Have you heard the story of Billy Ray Harris? It’s a heart-warming one.
Billy Ray is a homeless Kansas man who received an unexpected donation when passer-by Sarah Darling accidentally put her engagement ring into his collecting cup. Despite being offered $4000 for the ring by a jeweller, he kept the ring, and returned it to her when, panic-stricken, she came back the following day. Sarah gave him all the cash she had in her purse as a reward, and as they told their good-luck story to friends – who then told their friends – her finance decided to put up a website to collect donations for Billy Ray. So far, $151,000 have been donated as the story has gone viral around the world. Billy Ray plans to use the money to move to Houston to be near his family. You can see the whole story here.
On closer inspection, it turns out that this wasn’t the first ring that Billy had returned to its owner. A few years previously, he found a Super Bowl ring belonging to a football player and walked to the his hotel to return it. The football player rewarded him financially, and gave him three nights at that luxury hotel. So the pattern was already established for Billy Ray, who also attributes it to his upbringing as the grandson of a reverend.
Whether you see this story as an illustration of grace, karma or good-old-fashioned human nature, it illustrates the principle of reciprocity.
Reciprocity is an important principle for knowledge management, and one which underpins the idea of Offers and Requests.
Offers and Requests was a simple approach, introduced to make it easier for Operations Engineers at BP to ask for help, and to share good practice with their peers. The idea was for each business unit to self-assess their level of operational excellence using a maturity model, and identify their relative strengths and weaknesses.

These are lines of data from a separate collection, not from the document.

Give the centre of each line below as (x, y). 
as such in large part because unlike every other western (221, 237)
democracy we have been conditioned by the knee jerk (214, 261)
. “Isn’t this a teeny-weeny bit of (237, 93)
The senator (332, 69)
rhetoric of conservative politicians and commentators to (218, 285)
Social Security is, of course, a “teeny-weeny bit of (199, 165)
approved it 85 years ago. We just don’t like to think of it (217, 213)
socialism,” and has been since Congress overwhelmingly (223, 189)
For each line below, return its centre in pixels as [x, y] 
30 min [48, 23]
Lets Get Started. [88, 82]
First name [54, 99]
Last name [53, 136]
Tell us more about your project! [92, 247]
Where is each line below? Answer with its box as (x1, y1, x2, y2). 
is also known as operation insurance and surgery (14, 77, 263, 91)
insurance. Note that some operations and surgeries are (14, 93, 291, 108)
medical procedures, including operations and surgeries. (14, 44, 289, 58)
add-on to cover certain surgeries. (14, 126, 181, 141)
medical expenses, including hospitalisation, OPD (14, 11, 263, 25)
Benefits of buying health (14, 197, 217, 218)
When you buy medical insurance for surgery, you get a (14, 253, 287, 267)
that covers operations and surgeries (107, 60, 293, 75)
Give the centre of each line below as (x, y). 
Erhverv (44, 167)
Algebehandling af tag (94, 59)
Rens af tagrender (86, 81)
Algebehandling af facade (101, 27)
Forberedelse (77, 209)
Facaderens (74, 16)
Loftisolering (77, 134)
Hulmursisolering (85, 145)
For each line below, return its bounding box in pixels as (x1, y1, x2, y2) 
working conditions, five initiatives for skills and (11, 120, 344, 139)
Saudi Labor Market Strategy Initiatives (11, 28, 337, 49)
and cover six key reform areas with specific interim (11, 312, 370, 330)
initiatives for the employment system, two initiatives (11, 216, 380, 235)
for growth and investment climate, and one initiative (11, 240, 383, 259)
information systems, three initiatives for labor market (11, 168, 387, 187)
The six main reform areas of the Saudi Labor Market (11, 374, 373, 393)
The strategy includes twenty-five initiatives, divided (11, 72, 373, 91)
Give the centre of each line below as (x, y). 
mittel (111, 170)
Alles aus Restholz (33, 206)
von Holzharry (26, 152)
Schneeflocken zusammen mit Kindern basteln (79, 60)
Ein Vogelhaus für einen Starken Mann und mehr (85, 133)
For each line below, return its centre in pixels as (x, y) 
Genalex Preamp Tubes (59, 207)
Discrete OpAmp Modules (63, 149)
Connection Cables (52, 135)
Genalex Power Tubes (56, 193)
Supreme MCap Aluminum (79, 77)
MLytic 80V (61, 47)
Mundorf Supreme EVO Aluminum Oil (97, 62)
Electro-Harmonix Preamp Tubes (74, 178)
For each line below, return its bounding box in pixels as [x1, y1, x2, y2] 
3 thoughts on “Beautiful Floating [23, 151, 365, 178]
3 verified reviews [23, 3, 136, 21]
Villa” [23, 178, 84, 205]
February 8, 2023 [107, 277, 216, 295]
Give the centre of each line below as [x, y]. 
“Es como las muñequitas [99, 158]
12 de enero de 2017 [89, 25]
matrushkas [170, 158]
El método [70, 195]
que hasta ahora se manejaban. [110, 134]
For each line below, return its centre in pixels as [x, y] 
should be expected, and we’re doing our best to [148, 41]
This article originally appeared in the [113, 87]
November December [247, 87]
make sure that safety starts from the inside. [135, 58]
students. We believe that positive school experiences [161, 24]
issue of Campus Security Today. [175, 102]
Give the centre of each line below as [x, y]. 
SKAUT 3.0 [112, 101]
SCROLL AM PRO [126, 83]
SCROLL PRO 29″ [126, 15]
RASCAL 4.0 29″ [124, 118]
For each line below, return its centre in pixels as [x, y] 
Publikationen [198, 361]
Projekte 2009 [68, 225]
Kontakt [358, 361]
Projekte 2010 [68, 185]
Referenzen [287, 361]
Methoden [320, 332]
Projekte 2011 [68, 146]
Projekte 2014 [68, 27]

In order to overcome barriers like “tall poppy syndrome”, or a reluctance to ask for help (“real men don’t ask directions”), a process was put in place whereby every business unit would be asked to offer three areas which they felt proud of, and three areas which they wanted help with. The resulting marketplace for matching offers and requests was successful because:
i) The principle of offering a strength at the same time as requesting help was non-threatening and reciprocal – it was implicitly fair.

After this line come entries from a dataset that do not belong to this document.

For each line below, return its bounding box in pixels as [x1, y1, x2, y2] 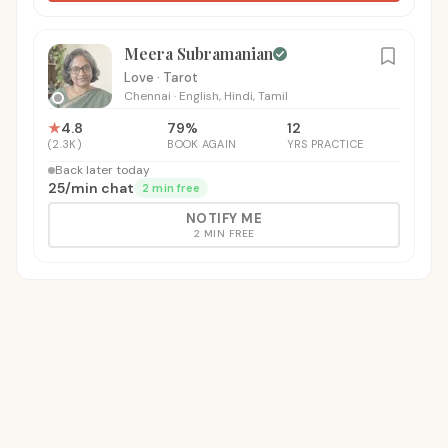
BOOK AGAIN [167, 137, 237, 151]
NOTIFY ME [185, 210, 263, 227]
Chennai [124, 88, 171, 104]
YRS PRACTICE [286, 137, 364, 151]
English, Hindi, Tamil [179, 88, 288, 104]
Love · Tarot [124, 69, 198, 86]
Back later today [55, 162, 150, 178]
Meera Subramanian [124, 43, 273, 64]
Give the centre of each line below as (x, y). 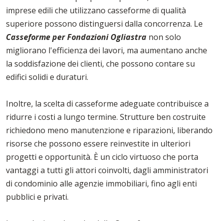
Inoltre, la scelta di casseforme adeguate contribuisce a (107, 104)
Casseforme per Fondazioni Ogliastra (76, 37)
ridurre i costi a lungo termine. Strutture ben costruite (106, 117)
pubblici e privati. (37, 197)
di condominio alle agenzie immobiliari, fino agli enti (101, 184)
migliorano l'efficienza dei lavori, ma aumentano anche (107, 51)
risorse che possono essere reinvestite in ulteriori (98, 144)
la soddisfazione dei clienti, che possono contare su (100, 64)
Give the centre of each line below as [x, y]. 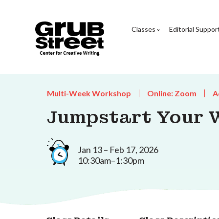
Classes [143, 29]
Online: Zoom [172, 93]
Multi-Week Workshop [89, 93]
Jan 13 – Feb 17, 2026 [118, 149]
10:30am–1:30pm [111, 160]
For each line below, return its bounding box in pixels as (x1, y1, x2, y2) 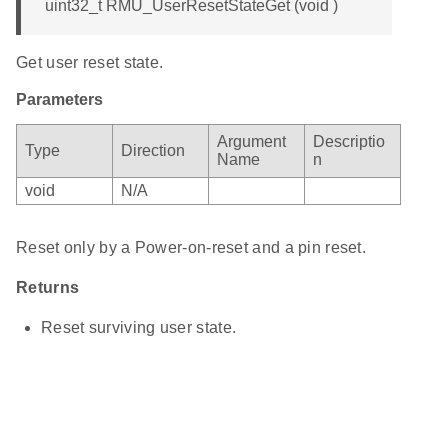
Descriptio (313, 133, 385, 151)
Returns (16, 279, 80, 297)
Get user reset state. (16, 54, 164, 72)
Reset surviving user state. (41, 319, 237, 337)
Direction (121, 142, 185, 160)
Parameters (16, 91, 103, 109)
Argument (217, 133, 286, 151)
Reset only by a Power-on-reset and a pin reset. (16, 239, 367, 257)
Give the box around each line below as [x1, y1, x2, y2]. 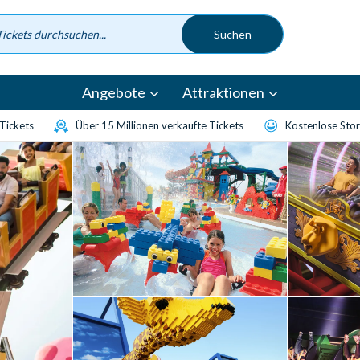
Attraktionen [182, 84, 264, 102]
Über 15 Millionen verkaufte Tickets [76, 119, 243, 133]
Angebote [82, 84, 145, 102]
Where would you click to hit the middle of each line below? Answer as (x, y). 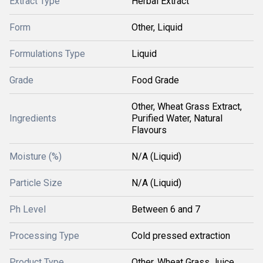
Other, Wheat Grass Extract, (187, 107)
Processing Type (44, 236)
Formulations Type (47, 54)
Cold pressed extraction (181, 236)
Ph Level (28, 209)
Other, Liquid (157, 27)
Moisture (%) (36, 156)
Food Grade (155, 80)
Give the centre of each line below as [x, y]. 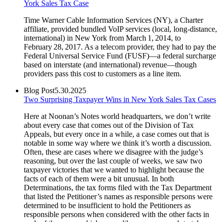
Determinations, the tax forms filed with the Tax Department [118, 187]
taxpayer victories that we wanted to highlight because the [114, 169]
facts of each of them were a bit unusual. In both [99, 178]
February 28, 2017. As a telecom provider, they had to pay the [120, 47]
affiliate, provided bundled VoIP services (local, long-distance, [120, 29]
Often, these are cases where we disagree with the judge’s [113, 152]
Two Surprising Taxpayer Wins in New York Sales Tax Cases [120, 99]
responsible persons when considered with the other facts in [116, 214]
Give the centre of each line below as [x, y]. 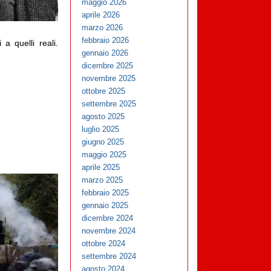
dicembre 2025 [108, 66]
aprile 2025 [101, 168]
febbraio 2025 [106, 193]
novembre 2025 [109, 79]
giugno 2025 [103, 142]
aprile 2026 [101, 15]
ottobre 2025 [104, 91]
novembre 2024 [109, 231]
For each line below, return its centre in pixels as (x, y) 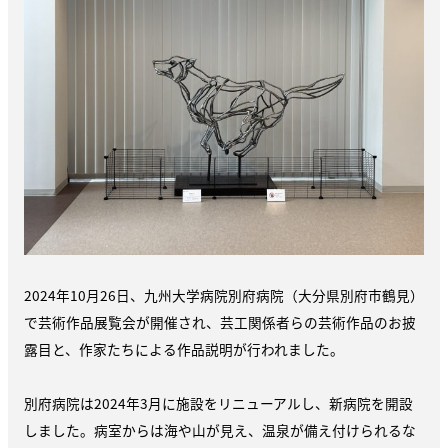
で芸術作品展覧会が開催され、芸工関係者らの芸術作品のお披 (220, 322)
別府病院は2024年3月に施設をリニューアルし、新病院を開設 (218, 403)
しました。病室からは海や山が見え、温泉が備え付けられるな (220, 430)
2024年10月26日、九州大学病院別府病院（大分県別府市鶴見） (224, 295)
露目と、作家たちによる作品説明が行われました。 (184, 349)
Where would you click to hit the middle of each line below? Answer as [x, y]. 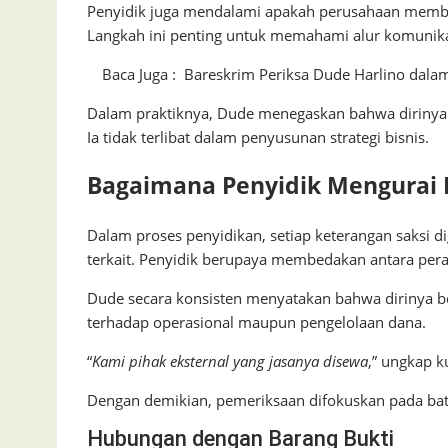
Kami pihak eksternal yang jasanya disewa [230, 360]
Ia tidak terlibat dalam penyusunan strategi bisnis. [258, 137]
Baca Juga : [139, 74]
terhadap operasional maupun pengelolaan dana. [256, 321]

ii) The fact that every business unit was making their offers and requests at the same time meant that it felt like a balanced and safe process.
Like Billy Ray, one positive experience of giving and receiving led to another, and ultimately to a Operations community. A community website for offers and requests underpinned the process, enabling social connections and discussions.
This is played out in the Kansas story, where the addition of technology and social connections created disproportionate value – currently $151,000 of it.
In the words of Billy Ray, “What is the world coming to when a person returns something that doesn’t belong to him and all this happens?”